Fantastical designs with mythical creatures, called grottesche, were a specialty of the Patanazzi family workshop in Urbino, c. 1570-1630. Grottesche or grotesques were popularized by wall paintings designed by Raphael in the Vatican Loggie, c. 1519, and based on those in the grotto-like underground rooms of Nero’s Golden House, in Rome, discovered in 1480. Their fashionable designs were soon copied at other workshops. This dish was formerly in the collection of Sir William Stirling-Maxwell (1818-1878), 9th Bt., of Keir, Perthshire and later also Pollok, near Glasgow, Scotland.
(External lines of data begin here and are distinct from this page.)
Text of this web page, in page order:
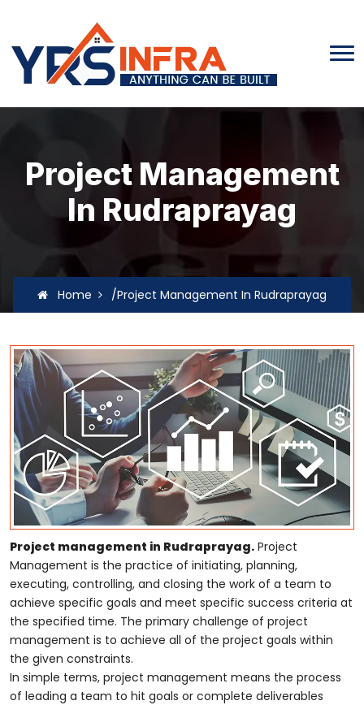
Project Management
In Rudraprayag
Home /Project Management In Rudraprayag
Project management in Rudraprayag. Project
Management is the practice of initiating, planning,
executing, controlling, and closing the work of a team to
achieve specific goals and meet specific success criteria at
the specified time. The primary challenge of project
management is to achieve all of the project goals within
the given constraints.
In simple terms, project management means the process
of leading a team to hit goals or complete deliverables
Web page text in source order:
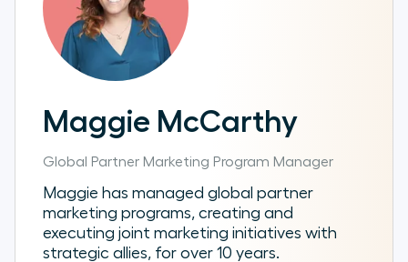
Maggie McCarthy
Global Partner Marketing Program Manager
Maggie has managed global partner
marketing programs, creating and
executing joint marketing initiatives with
strategic allies, for over 10 years.

Much of the Stirling family wealth came from West Indian plantations with enslaved African labour for which they received compensation in 1833. Stirling-Maxwell formed the largest collection of Spanish art in Britain, some of which remains at Pollok House, as the contents were gifted to Glasgow Corporation in 1967. Highlights of his maiolica collection were sold by his grandson Lt. Col. William Joseph Stirling (1911-1983) of Keir, Perthshire, Scotland, at Sotheby & Co., London, Catalogue of Fine Italian Majolica, 18 June 1946, included as the last of four items in lot ‘71 An Urbino bowl with turnover rim, painted with “groteche” motifs and in the centre with a seated figure of a woman, 8 ¼ in.; a Plate with Venus and Cupid : another with armorials, 9 ¼ in. ; a large Dish with Cupid in a hilly landscape and “groteche” and “candelieri” motifs “a quatieri”, 16 ½ in., Patanazzi workshop, second half 16th Century.’ Purchased for 12 guineas (£12 11s. 12d.) at the sale by "Sir J Amory", Sir John Heathcoat-Amory (1894-1972), 3rd Bt., of Knightshayes Court. The house, part of the collection, the garden Sir John and Lady Heathcoat-Amory created, and part of the estate were bequeathed to the National Trust by Sir John Heathcoat-Amory in 1972. The maiolica was later given by Joyce, Lady Heatcoath-Amory (1901-1997), née Wethered, a celebrated golfer.